Ad-Hoc access : It dose not have a certain repeatable pattern and it’s not known in advance. Consider financial transactions like a bank deposit, you know exactly what records will be inserted deleted or updated. That’s in OLTP system and in ERP system. But in a data warehouse there are really no fixed patterns. Say the marketing person, just sits down and thinks about what questions he/she has about customers and there behaviors and so on and they are typically using some tool to generate SQL dynamically and then that SQL gets executed and that you don’t know in advance.

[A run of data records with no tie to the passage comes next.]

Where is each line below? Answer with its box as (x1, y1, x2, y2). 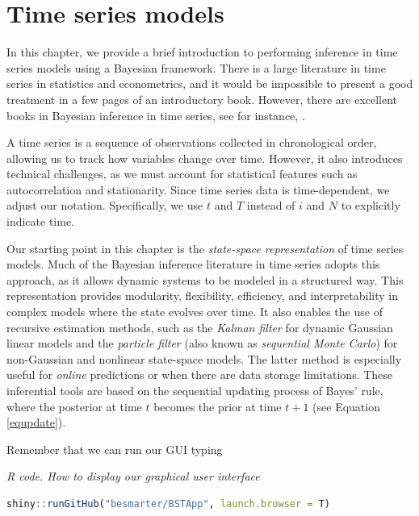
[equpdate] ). (6, 414, 66, 431)
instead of (246, 197, 295, 214)
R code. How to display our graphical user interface (6, 468, 260, 485)
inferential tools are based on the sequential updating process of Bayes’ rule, (6, 382, 383, 398)
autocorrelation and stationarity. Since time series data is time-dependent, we (6, 181, 390, 198)
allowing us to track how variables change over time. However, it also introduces (6, 149, 403, 166)
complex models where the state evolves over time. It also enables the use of (6, 303, 383, 320)
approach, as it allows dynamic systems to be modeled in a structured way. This (6, 271, 404, 288)
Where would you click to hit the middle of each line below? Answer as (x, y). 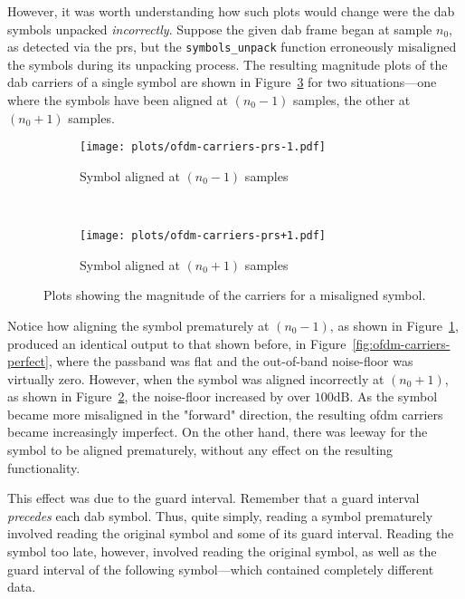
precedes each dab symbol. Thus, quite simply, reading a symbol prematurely (220, 515)
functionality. (44, 467)
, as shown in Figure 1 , (394, 325)
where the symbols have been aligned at (118, 100)
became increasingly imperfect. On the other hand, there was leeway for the (218, 432)
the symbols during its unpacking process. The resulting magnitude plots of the (228, 64)
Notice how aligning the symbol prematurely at (138, 325)
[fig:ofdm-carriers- (401, 343)
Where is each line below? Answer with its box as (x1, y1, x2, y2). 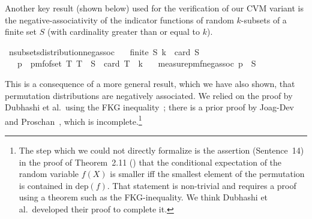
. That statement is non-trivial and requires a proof (107, 179, 296, 191)
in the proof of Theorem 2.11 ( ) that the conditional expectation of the (19, 155, 282, 168)
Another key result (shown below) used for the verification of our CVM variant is (5, 2, 304, 14)
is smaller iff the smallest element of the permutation (110, 167, 305, 180)
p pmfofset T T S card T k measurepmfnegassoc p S (17, 57, 256, 70)
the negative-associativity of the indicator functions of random (5, 13, 234, 26)
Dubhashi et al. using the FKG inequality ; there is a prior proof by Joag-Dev (5, 101, 294, 113)
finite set (5, 25, 37, 38)
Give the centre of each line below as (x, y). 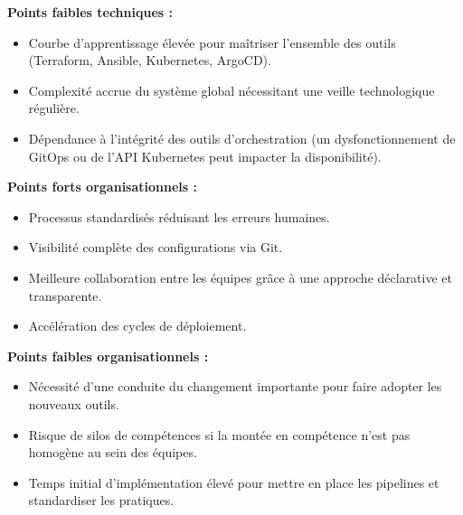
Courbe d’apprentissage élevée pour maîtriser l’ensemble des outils (212, 42)
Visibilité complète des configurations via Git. (156, 247)
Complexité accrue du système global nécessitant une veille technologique (231, 90)
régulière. (54, 108)
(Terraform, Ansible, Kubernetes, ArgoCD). (150, 60)
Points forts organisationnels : (102, 187)
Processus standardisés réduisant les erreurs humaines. (179, 216)
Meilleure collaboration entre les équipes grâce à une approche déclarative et (240, 277)
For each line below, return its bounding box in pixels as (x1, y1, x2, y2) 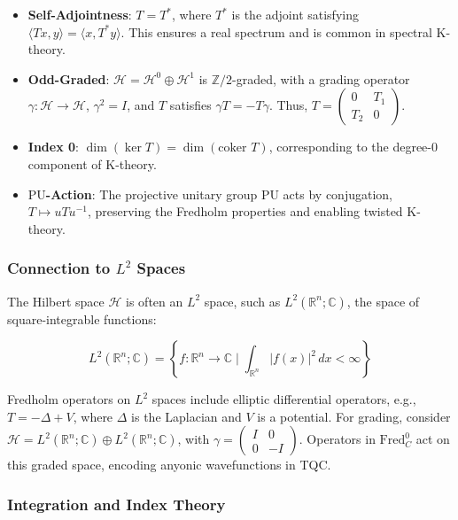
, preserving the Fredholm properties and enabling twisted (87, 202, 403, 221)
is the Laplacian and (131, 407, 242, 425)
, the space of (346, 291, 420, 310)
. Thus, (268, 96, 308, 114)
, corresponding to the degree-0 (268, 137, 438, 156)
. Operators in (299, 430, 376, 448)
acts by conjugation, (283, 184, 392, 203)
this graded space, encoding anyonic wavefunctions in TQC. (7, 455, 331, 474)
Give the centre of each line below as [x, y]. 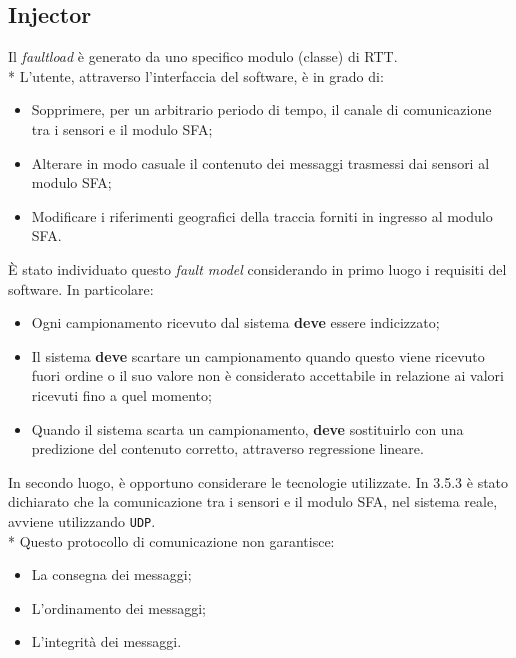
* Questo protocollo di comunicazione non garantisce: [171, 540]
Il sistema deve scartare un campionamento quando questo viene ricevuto [258, 355]
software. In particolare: [81, 288]
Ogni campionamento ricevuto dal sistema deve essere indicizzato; [235, 322]
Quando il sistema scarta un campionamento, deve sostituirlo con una [247, 428]
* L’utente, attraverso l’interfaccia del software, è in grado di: [196, 75]
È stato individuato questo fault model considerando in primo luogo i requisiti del [257, 268]
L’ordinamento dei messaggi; [119, 607]
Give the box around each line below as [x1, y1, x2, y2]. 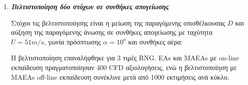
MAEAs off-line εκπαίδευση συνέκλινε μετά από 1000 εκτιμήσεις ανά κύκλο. [11, 71, 230, 82]
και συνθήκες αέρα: [128, 36, 183, 46]
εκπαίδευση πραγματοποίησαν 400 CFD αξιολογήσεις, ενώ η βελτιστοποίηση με [11, 62, 237, 72]
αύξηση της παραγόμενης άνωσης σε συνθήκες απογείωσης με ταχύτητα [11, 27, 213, 37]
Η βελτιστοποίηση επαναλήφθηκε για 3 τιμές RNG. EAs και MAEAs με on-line [11, 53, 239, 63]
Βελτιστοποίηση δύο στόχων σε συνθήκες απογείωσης [11, 1, 169, 11]
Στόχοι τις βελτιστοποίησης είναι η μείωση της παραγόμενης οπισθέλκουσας [11, 17, 225, 28]
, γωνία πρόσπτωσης [44, 36, 101, 46]
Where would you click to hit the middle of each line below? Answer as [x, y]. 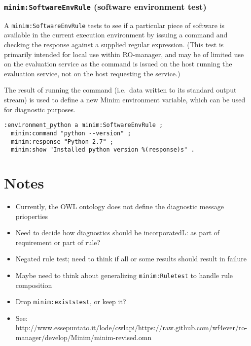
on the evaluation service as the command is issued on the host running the [118, 64]
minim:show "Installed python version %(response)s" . [103, 150]
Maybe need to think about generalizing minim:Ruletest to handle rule [124, 275]
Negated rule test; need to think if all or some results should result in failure [131, 259]
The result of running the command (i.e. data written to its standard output [120, 90]
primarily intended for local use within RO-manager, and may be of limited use [124, 54]
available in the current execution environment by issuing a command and [116, 35]
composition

Although there may be some patterns of queries, but they are really not very predictable and the query patterns may change over time. Hence there are no predefined access paths into the database. That’s why relational databases are so important for the data warehouse, because relational databases allow you to navigate the data in any direction that is appropriate using the primary, foreign key structure within the data model. Meaning, using a data warehouse, does not implies that we just forget about databases.

2.3 Another view of a DWH

Figure-2.2: Another view of a Data Warehouse

Subject

Oriented

Integrated

Time

Variant

Non

Volatile

Subject oriented: The goal of data in the data warehouse is to improve decision making, planning, and control of the major subjects of enterprises such as customer, products, regions, in contrast to OLTP applications that are organized around the work-flows of the company.

Integrated: The data in the data warehouse is loaded from different sources that store the data in different formats and focus on different aspects of the subject. The data has to be checked, cleansed and transformed into a unified format to allow easy and fast access.

Time variant: Time variant records are records that are created as of some moment in time. Every record in the data warehouse has some form of time variancy associated with it. In an OLTP system, the contents change with time i.e. updated such as bank account balance or mobile phone balance, but in a warehouse as the data is loaded; the moment usually becomes its time stamp.

Non-volatile: Unlike OLTP systems, after inserting data in the data warehouse it is neither changed nor removed. The only exceptions are when false or incorrect data gets inserted erroneously or the capacity of the data warehouse exceeded and archiving becomes necessary.